Are there any other key differences between ANN and RNN.


Solution

  • The equation for Forward Propagation of RNN, considering Two Timesteps, in a simple form, is shown below:

    Output of the First Time Step: Y0 = (Wx * X0) + b)

    Output of the Second Time Step: Y1 = (Wx * X1) + Y0 * Wy + b where Y0 = (Wx * X0) + b)

    To elaborate it, consider RNN has 5 Neurons/Units, more detailed equation is mentioned in the screenshot below:

    Equation of Forward Propagation of RNN

    Back Propagation in RNN:

    • The Back Propagation in RNN is done through each and every Timestep. Hence it is called Backpropagation through Time (BPTT).
    • The output sequence is evaluated using a cost function C(y(t(min)), y(t(min+1)), ... y(t(max))) (where tmin and tmax are the first and last output time steps, not counting the ignored outputs), and the gradients of that cost function are propagated backward through the unrolled network
    • Finally the model parameters are updated using the gradients, computed during BPTT
    • Note that the gradients flow backward through all the outputs used by the cost function, not just through the final output

    In the screenshot below, Dashed Lines represents Forward Propagation and Solid Lines represents Back Propagation.

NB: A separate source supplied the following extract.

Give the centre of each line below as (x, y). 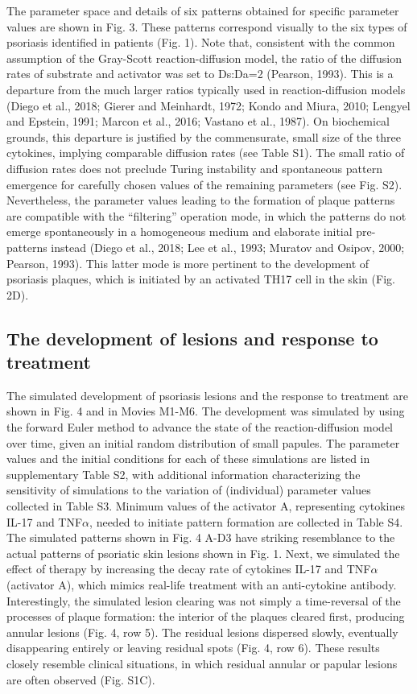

    Flow of Forward Propagation and Back Propagation in RNN

    Dropout: If we set the value of Dropout as 0.1 in a Recurrent Layer (LSTM), it means that it will pass only 90% of Inputs to the Recurrent Layer

    Recurrent Droput If we set the value of Recurrent Dropout as 0.2 in a Recurrent Layer (LSTM), it means that it will consider only 80% of the Time Steps for that Recurrent Layer

    Hope this answers all your queries!